### WHAT TO DO
Before copying, remove every picture, and then repeat all entries below precisely as written.

### RECORDS TO USE
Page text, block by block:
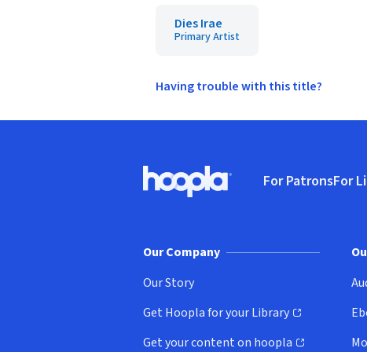
Dies Irae
Primary Artist
Having trouble with this title?
Hoopla logo, Go to homepage
For PatronsFor
Our Company
Our Story
Get Hoopla for your Library
(opens in new window)
Get your content on hoopla
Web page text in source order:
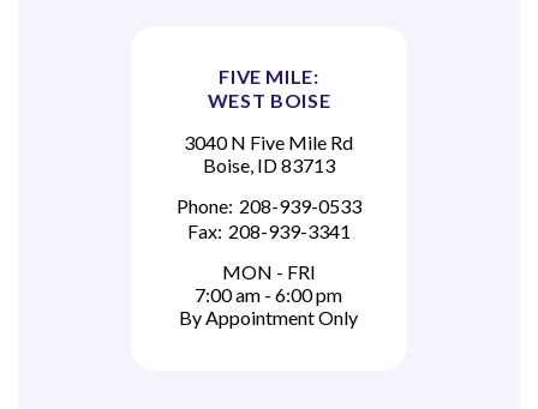
FIVE MILE:
WEST BOISE
3040 N Five Mile Rd
Boise, ID 83713
Phone: 208-939-0533
Fax: 208-939-3341
MON - FRI
7:00 am - 6:00 pm
By Appointment Only
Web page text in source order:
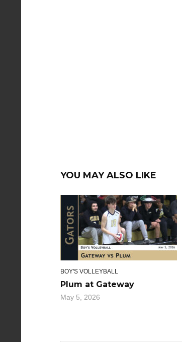
YOU MAY ALSO LIKE
BOY'S VOLLEYBALL
Plum at Gateway
May 5, 2026
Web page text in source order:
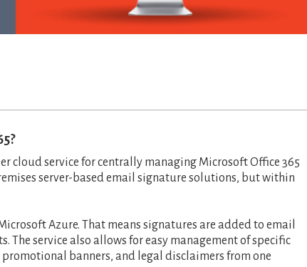
cloud service for centrally managing Microsoft Office 365
server-based email signature solutions, but within
Azure. That means signatures are added to email
service also allows for easy management of specific
banners, and legal disclaimers from one
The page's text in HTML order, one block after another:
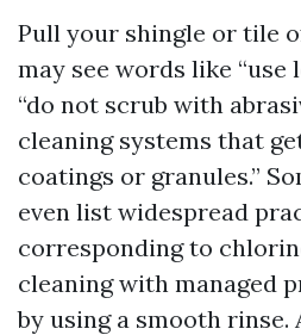
Pull your shingle or tile
may see words like “use
“do not scrub with
cleaning systems that
coatings or granules.”
even list widespread
corresponding to
cleaning with managed
by using a smooth rinse.
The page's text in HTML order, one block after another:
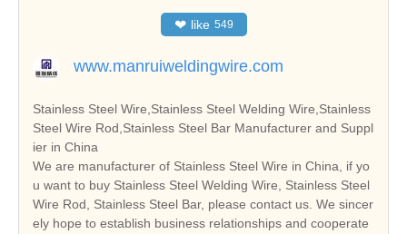
❤ like 549
www.manruiweldingwire.com
Stainless Steel Wire,Stainless Steel Welding Wire,Stainless
Steel Wire Rod,Stainless Steel Bar Manufacturer and Suppl
ier in China
We are manufacturer of Stainless Steel Wire in China, if yo
u want to buy Stainless Steel Welding Wire, Stainless Steel
Wire Rod, Stainless Steel Bar, please contact us. We sincer
ely hope to establish business relationships and cooperate
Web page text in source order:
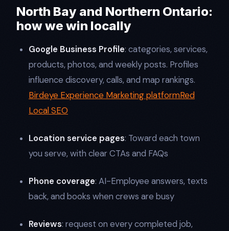
North Bay and Northern Ontario:
how we win locally
Google Business Profile: categories, services,
products, photos, and weekly posts. Profiles
influence discovery, calls, and map rankings.
Birdeye Experience Marketing platformRed
Local SEO
Location service pages: Toward each town
you serve, with clear CTAs and FAQs
Phone coverage: AI-Employee answers, texts
back, and books when crews are busy
Reviews: request on every completed job,
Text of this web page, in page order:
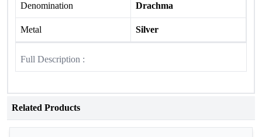
Denomination Drachma
Metal Silver
Full Description :
Related Products
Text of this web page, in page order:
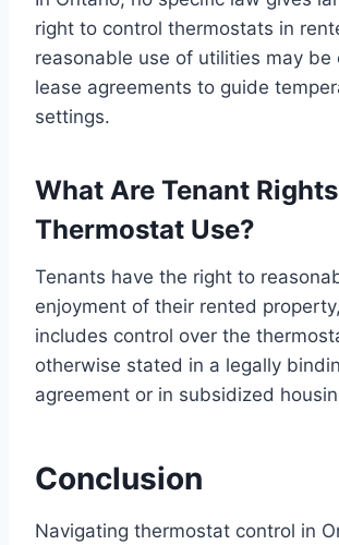
right to control thermostats in
reasonable use of utilities may be
lease agreements to guide
settings.
What Are Tenant
Thermostat Use?
Tenants have the right to
enjoyment of their rented
includes control over the
otherwise stated in a legally
agreement or in subsidized
Conclusion
Navigating thermostat control in
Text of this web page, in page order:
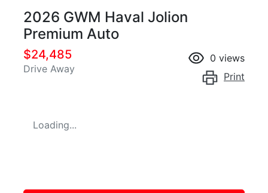
2026 GWM Haval Jolion
Premium Auto
$24,485
Drive Away
0 views
Print
Loading...
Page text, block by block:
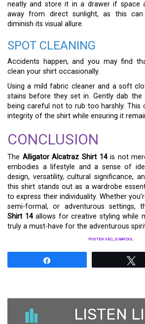
neatly and store it in a drawer if space
away from direct sunlight, as this
diminish its visual allure.
SPOT CLEANING
Accidents happen, and you may find
clean your shirt occasionally.
Using a mild fabric cleaner and a soft
stains before they set in. Gently dab
being careful not to rub too harshly. This
integrity of the shirt while ensuring it
CONCLUSION
The Alligator Alcatraz Shirt 14is not
embodies a lifestyle and a sense of
design, versatility, cultural significance,
this shirt stands out as a wardrobe
to express their individuality. Whether
semi-formal, or adventurous settings,
Shirt 14allows for creative styling while
truly a must-have for the adventurous
POSTER SEO_SIBATOOL
LISTEN
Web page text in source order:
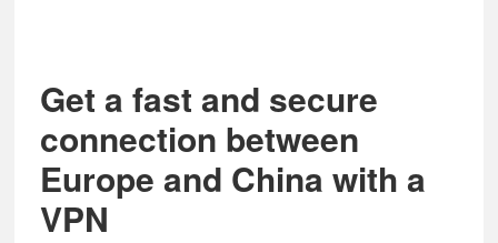
Get a fast and secure
connection between
Europe and China with a
VPN

### SOLUTION FOR THIS EXERCISE
Page text, block by block:
Dies Irae
Primary Artist
Having trouble with this title?
Hoopla logo, Go to homepage
For PatronsFor
Our Company
Our Story
Get Hoopla for your Library
(opens in new window)
Get your content on hoopla
Web page text in source order:
FIVE MILE:
WEST BOISE
3040 N Five Mile Rd
Boise, ID 83713
Phone: 208-939-0533
Fax: 208-939-3341
MON - FRI
7:00 am - 6:00 pm
By Appointment Only
Web page text in source order:
YOU MAY ALSO LIKE
BOY'S VOLLEYBALL
Plum at Gateway
May 5, 2026
Web page text in source order:
cloud service for centrally managing Microsoft Office 365
server-based email signature solutions, but within
Azure. That means signatures are added to email
service also allows for easy management of specific
banners, and legal disclaimers from one
The page's text in HTML order, one block after another:
Pull your shingle or tile
may see words like “use
“do not scrub with
cleaning systems that
coatings or granules.”
even list widespread
corresponding to
cleaning with managed
by using a smooth rinse.
The page's text in HTML order, one block after another:
❤ like 549
www.manruiweldingwire.com
Stainless Steel Wire,Stainless Steel Welding Wire,Stainless
Steel Wire Rod,Stainless Steel Bar Manufacturer and Suppl
ier in China
We are manufacturer of Stainless Steel Wire in China, if yo
u want to buy Stainless Steel Welding Wire, Stainless Steel
Wire Rod, Stainless Steel Bar, please contact us. We sincer
ely hope to establish business relationships and cooperate
Web page text in source order:
North Bay and Northern Ontario:
how we win locally
Google Business Profile: categories, services,
products, photos, and weekly posts. Profiles
influence discovery, calls, and map rankings.
Birdeye Experience Marketing platformRed
Local SEO
Location service pages: Toward each town
you serve, with clear CTAs and FAQs
Phone coverage: AI-Employee answers, texts
back, and books when crews are busy
Reviews: request on every completed job,
Text of this web page, in page order:
Denomination Drachma
Metal Silver
Full Description :
Related Products
Text of this web page, in page order:
right to control thermostats in
reasonable use of utilities may be
lease agreements to guide
settings.
What Are Tenant
Thermostat Use?
Tenants have the right to
enjoyment of their rented
includes control over the
otherwise stated in a legally
agreement or in subsidized
Conclusion
Navigating thermostat control in
Text of this web page, in page order:
2026 GWM Haval Jolion
Premium Auto
$24,485
Drive Away
0 views
Print
Loading...
Page text, block by block:
neatly and store it in a drawer if space
away from direct sunlight, as this
diminish its visual allure.
SPOT CLEANING
Accidents happen, and you may find
clean your shirt occasionally.
Using a mild fabric cleaner and a soft
stains before they set in. Gently dab
being careful not to rub too harshly. This
integrity of the shirt while ensuring it
CONCLUSION
The Alligator Alcatraz Shirt 14is not
embodies a lifestyle and a sense of
design, versatility, cultural significance,
this shirt stands out as a wardrobe
to express their individuality. Whether
semi-formal, or adventurous settings,
Shirt 14allows for creative styling while
truly a must-have for the adventurous
POSTER SEO_SIBATOOL
LISTEN
Web page text in source order:
Get a fast and secure
connection between
Europe and China with a
VPN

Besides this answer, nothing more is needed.